We tried using our Murano tickets to avoid paying for the ferry but alas, we were foiled. The cemetery is actually pretty small. We managed to tour it in an hour. Sadly we weren’t allowed to take photos. Or picnic. We found the graves of Igor Stravinsky and Ezra Pound. Most of the graves are actually ossuaries because you rent the graves and if you stop paying, you get moved into the ossuary. So whilst the island is small, there are a lot of people buried there because they’re all in what is essentially chest of drawers. There were some huge tombs. Some even had chairs inside them with glass doors. Sadly, the doors were locked.
church of Santa Fosca
We returned to the apartment to collect Tom and Amy and set out for a day of museums. First we took a detour to find more haunted places and to visit a supermarket. Our first haunted place of the day was by the church of Santa Fosca. An old money-lender, Bartolomio Zenni, staggers up and down the Campo dell’Abbazia, begging for help. If you approach him he turns into a fiery skeleton. That is one of the coolest ghost stories ever. On 13th May 1437, a fire broke out on the opposite side of the canal. He refused to help his neighbours save their children because he was saving his bag with his belongings. He dragged it to a nearby canal and vanished into the waters. Several nights later, he reappeared with the bag, breathless, and asking people for help. Everyone avoided him. His soul will only be free when someone helps him carry the bag from the Campo to the church of Santa Fosca. We’re great at carrying bags. And we hate children.

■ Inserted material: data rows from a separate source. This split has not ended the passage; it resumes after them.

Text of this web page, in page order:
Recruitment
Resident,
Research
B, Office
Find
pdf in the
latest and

one of the Mastelli brothers
We headed for our next haunted destination and ended up walking right past some statues we wanted. Typical. Fortunately, Amy spotted them. They are the Mastelli brothers – Rioba, Sandi, Afani and Antonia and are on the wall of Campo dei Mori. They were merchants who were apparently turned to stone due to their dishonesty and meanness. Rioba used to say “May the Good Lord turn my right hand to stone if what I say is not true.” They could buy any jury and ruined many families. One day in February, a woman came to them to buy Flanders lace for her shop. Her husband had died and she needed to re-open her shop. Rioba showed her many fabrics, claiming it was Flanders and she couldn’t afford them but he wanted to help. He and his brothers quoted his line about being turned to stone. As the woman paid, she said “May the good lord be a witness to your honesty and may you be held to what you have decided.” With that, the coins and his arm turned to stone. Then his brothers’ arms turned to stone. The woman was Saint Magdalen. “Criminals! Liars and hypocrites! You will turn into the whited sepulchres that you have shown yourselves to be during your lifetime.”

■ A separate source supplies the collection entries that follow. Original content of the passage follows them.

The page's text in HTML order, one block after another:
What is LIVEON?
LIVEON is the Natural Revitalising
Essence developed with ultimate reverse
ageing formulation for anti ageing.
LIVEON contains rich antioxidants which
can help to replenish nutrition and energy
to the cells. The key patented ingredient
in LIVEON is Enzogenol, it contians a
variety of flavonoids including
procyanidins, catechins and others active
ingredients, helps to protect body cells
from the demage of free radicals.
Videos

The statue of Rioba has been seen crying in February. If someone who is pure of spirit lays their hand on his chest, they might feel his heart beat. We were too short to reach his heart. Tom and Amy could touch his heart no problem. We managed to touch his stomach while stretching up on tip toes as far as we could reach. Otherwise it would’ve been a groin grab and according to legend, that’s not what you can feel throbbing.

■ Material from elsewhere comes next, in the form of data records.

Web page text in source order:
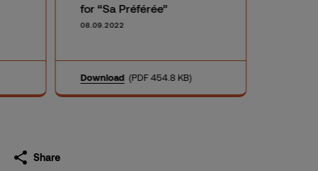
for “Sa Préférée”
08.09.2022
Download (PDF 454.8 KB)
Share
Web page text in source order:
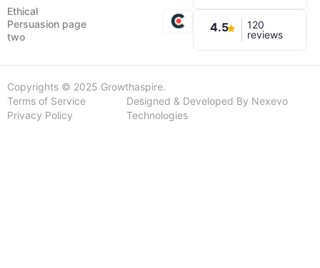
Ethical
Persuasion page
two
4.5
120
reviews
Copyrights © 2025 Growthaspire.
Terms of Service
Privacy Policy
Designed & Developed By Nexevo
Technologies

Rioba, whose heart you can feel beating. If you’re not short arses like we are.
We insisted on heading to the museums through parts of Venice we hadn’t yet explored. Getting lost is how adventures happen! We wanted to see as much of Venice as possible, rather than retracing the same route we’d take every day. First up, we found another vegan gelato/sorbet place, Gelateria Alaska.
The guy serving asked if we were here for the carnival. We said we were here for our birthday so he insisted on giving us an extra scoop of sorbet for free. That was so nice! We had strawberry and mango and strawberry and lemon. They were delicious.
We managed to find our way to the natural history museum, Museo di Storia Naturale, despite Cat having the map. Usually CatNav is unreliable and easily distracted. CatNav took detours a few times but did manage to get us to the gelato place and the museum. That was a really cool one, probably our favourite after San Servolo and Doge’s Palace. To be fair, it had dinosaur bones and anything with dinosaurs is a winner. We were so excited as we headed in that we started squealing and bouncing. Some people, can’t take them anywhere. They’re just an embarrassment. There were also sharks and other creatures. We love sharks as much as we love dinosaurs. This was our happy place.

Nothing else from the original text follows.